Natürlich kenne ich die Risiken sozialer Netzwerke, weiß einiges über Cyber-Kriminalität. In einer Welt, die mehr und mehr „data-driven“ ist, glaube ich auch, dass Daten eines der wichtigsten Güter meiner und zukünftiger Generationen sein werden. Deshalb erwarte ich hier noch heftige Konflikte. Aus Erfahrung wissen wir, dass Konflikte über wichtige Rohstoffe in Politik und Wirtschaft nicht ausbleiben, warum sollte es also bei diesem wertvollen Gut anders sein?

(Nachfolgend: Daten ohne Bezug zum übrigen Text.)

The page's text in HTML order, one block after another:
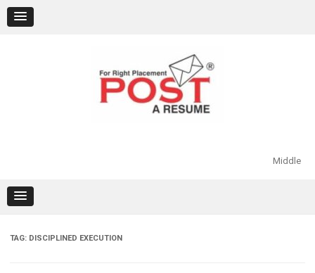
content
Middle
TAG: DISCIPLINED EXECUTION
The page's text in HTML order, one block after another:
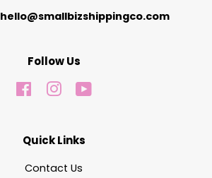
hello@smallbizshippingco.com
Follow Us
FacebookInstagram
Quick Links
Contact Us
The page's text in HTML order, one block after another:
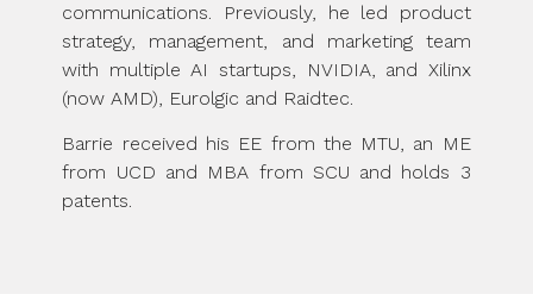
communications. Previously, he led product
strategy, management, and marketing team
with multiple AI startups, NVIDIA, and Xilinx
(now AMD), Eurolgic and Raidtec.
Barrie received his EE from the MTU, an ME
from UCD and MBA from SCU and holds 3
patents.
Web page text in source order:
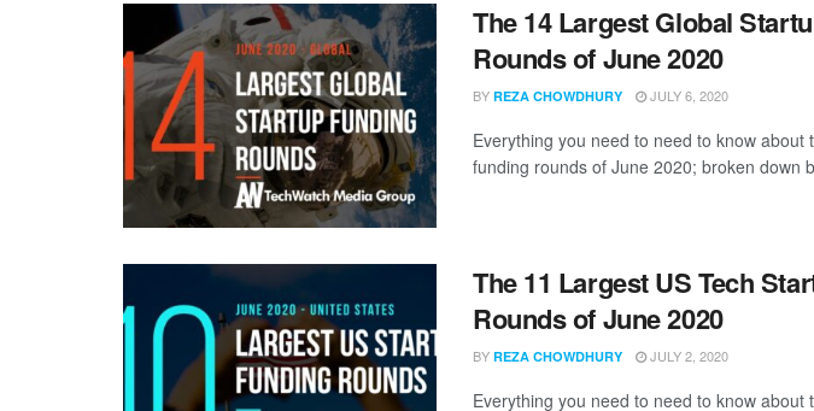
The 14 Largest Global
Rounds of June 2020
BY REZA CHOWDHURY JULY 6, 2020
Everything you need to need to know about
funding rounds of June 2020; broken down
The 11 Largest US Tech
Rounds of June 2020
BY REZA CHOWDHURY JULY 2, 2020
Everything you need to need to know about
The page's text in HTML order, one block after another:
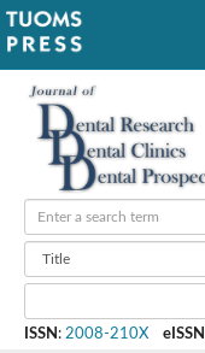
ISSN : 2008-210X eISSN
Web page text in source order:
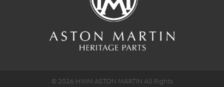
© 2026 HWM ASTON MARTIN All Rights
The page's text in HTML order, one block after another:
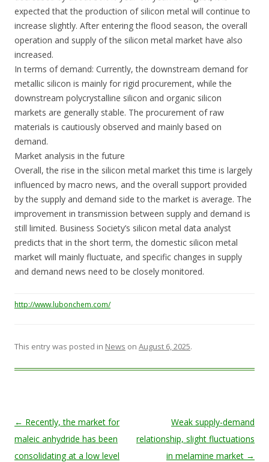
expected that the production of silicon metal will continue to
increase slightly. After entering the flood season, the overall
operation and supply of the silicon metal market have also
increased.
In terms of demand: Currently, the downstream demand for
metallic silicon is mainly for rigid procurement, while the
downstream polycrystalline silicon and organic silicon
markets are generally stable. The procurement of raw
materials is cautiously observed and mainly based on
demand.
Market analysis in the future
Overall, the rise in the silicon metal market this time is largely
influenced by macro news, and the overall support provided
by the supply and demand side to the market is average. The
improvement in transmission between supply and demand is
still limited. Business Society’s silicon metal data analyst
predicts that in the short term, the domestic silicon metal
market will mainly fluctuate, and specific changes in supply
and demand news need to be closely monitored.
http://www.lubonchem.com/
This entry was posted in News on August 6, 2025.
Post navigation
← Recently, the market for
maleic anhydride has been
consolidating at a low level
Weak supply-demand
relationship, slight fluctuations
in melamine market →
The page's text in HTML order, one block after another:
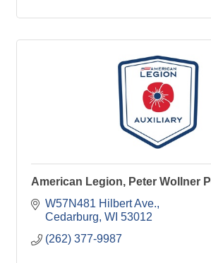
American Legion, Peter Wollner
W57N481 Hilbert Ave.
Cedarburg WI 53012
(262) 377-9987
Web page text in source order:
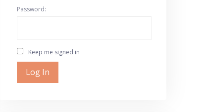
Password:
Keep me signed in
Log In
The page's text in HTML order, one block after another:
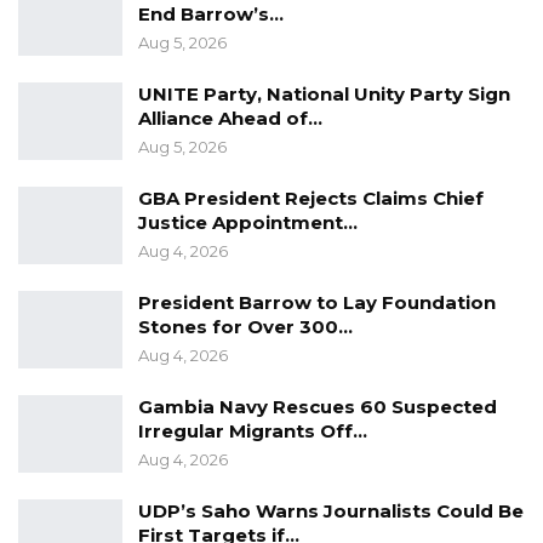
because promises made to the Assembly lapse
without scrutiny or consequence.”
Presenting the purpose of the new committee,
Honorable Tunkara said it would strengthen
accountability by tracking government
Parliament, such as pledges to take action,
provide reports, review policies, or implement
The new committee will maintain a
End Barrow’s…
Aug 5, 2026
UNITE Party, National Unity Party Sign
Alliance Ahead of…
Aug 5, 2026
GBA President Rejects Claims Chief
Justice Appointment…
Aug 4, 2026
President Barrow to Lay Foundation
Stones for Over 300…
Aug 4, 2026
Gambia Navy Rescues 60 Suspected
Irregular Migrants Off…
Aug 4, 2026
UDP’s Saho Warns Journalists Could Be
First Targets if…
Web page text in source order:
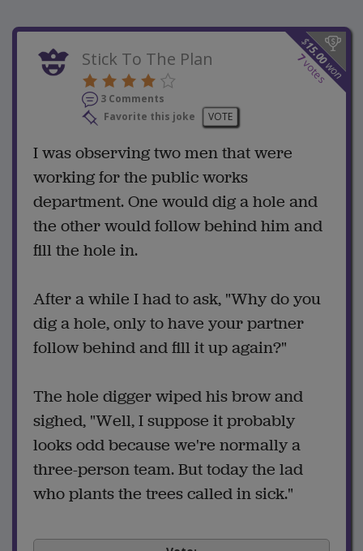
$
15.00
won
7votes
Stick To The Plan
3 Comments
Favorite this joke
VOTE
I was observing two men that were
working for the public works
department. One would dig a hole and
the other would follow behind him and
fill the hole in.
After a while I had to ask, "Why do you
dig a hole, only to have your partner
follow behind and fill it up again?"
The hole digger wiped his brow and
sighed, "Well, I suppose it probably
looks odd because we're normally a
three-person team. But today the lad
who plants the trees called in sick."
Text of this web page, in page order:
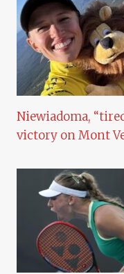
Niewiadoma,
victory on Mont
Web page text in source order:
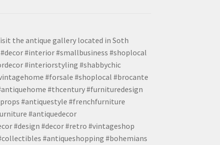
the antique gallery located in Soth
#interior #smallbusiness #shoplocal
#interiorstyling #shabbychic
#forsale #shoplocal #brocante
#thcentury #furnituredesign
#antiquestyle #frenchfurniture
#antiquedecor
#design #decor #retro #vintageshop
#antiqueshopping #bohemians
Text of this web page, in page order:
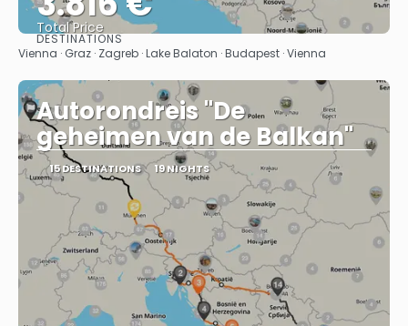
Total Price
See
DESTINATIONS
Vienna · Graz · Zagreb · Lake Balaton · Budapest · Vienna
Autorondreis "De
geheimen van de Balkan"
15 DESTINATIONS 19 NIGHTS
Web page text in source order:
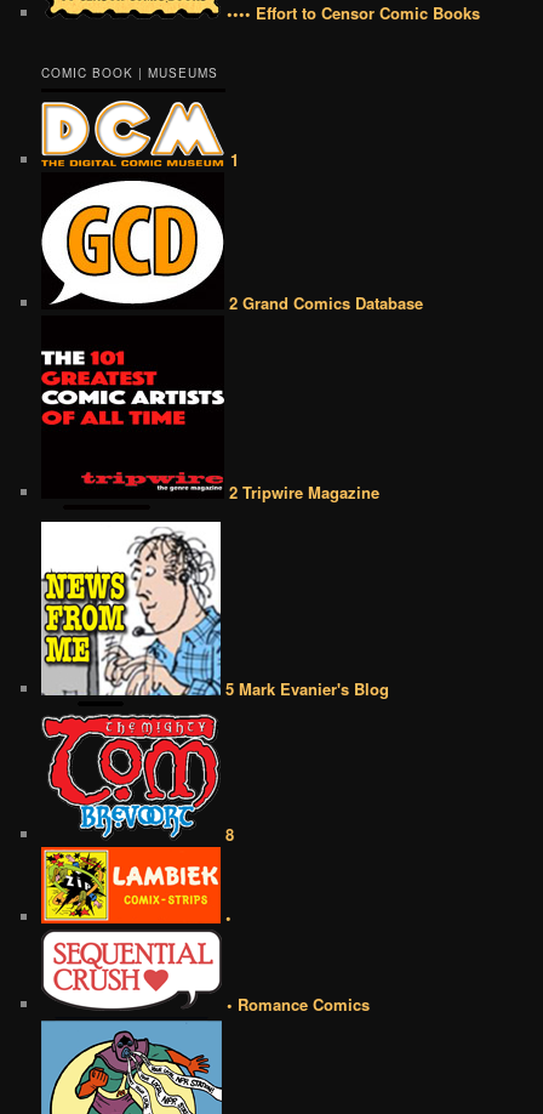
•••• Effort to Censor Comic Books
COMIC BOOK | MUSEUMS
1
2 Grand Comics Database
2 Tripwire Magazine
5 Mark Evanier's Blog
8
•
• Romance Comics
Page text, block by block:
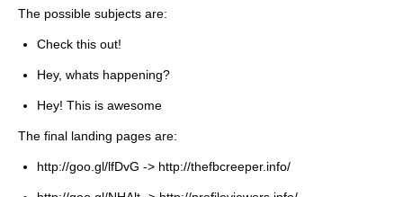
The possible subjects are:
Check this out!
Hey, whats happening?
Hey! This is awesome
The final landing pages are:
http://goo.gl/lfDvG -> http://thefbcreeper.info/
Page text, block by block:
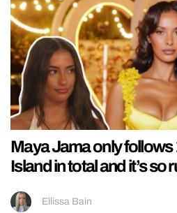
Maya Jama only follows
Island in total and it’s so
Ellissa Bain
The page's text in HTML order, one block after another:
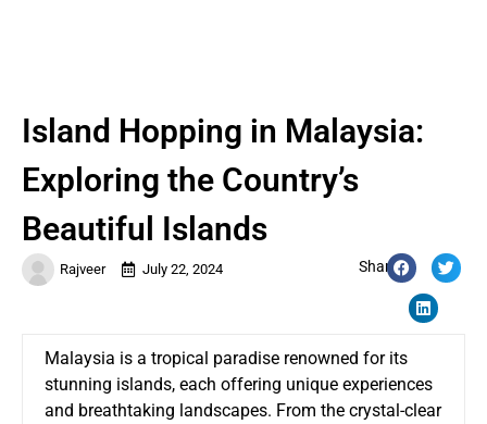
Rajveer July 22, 2024 Share:
Island Hopping in Malaysia:
Exploring the Country’s
Beautiful Islands
Malaysia is a tropical paradise renowned for its
stunning islands, each offering unique experiences
and breathtaking landscapes. From the crystal-clear
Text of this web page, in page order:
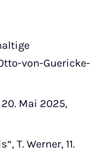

Aber die Vorteile von Facebook & Co. wiegen mehr, jedenfalls für mich persönlich. Übervorsichtige Regulierungen, die den Fortschritt aufhalten oder gar zurückdrehen würden, lehne ich daher ab. Schließlich habe ich auch nichts zu verbergen. Also – was soll ich mich aufregen! Für mich ist es unerheblich, was in einer Cloud über mein Nutzerverhalten abzulesen ist. Oder nehmen wir Location-based Marketing. Das ist ein Megatrend. Bislang gebe ich meine Positionsdaten nicht frei, noch nicht. Wenn alle meine Freunde das machen würden und es mir nutzen würde, könnte die Sache jedoch anders aussehen.
Ich weiß jetzt schon, was mein Vater dazu sagen wird. Vielleicht ist die Einstellung zur Sicherheit doch eine Frage des Alters, eben ein Generationenproblem. Hoffentlich wird das Internet nicht allein durch diese Generation reguliert, eine digitale Gerontokratie wäre das Letzte.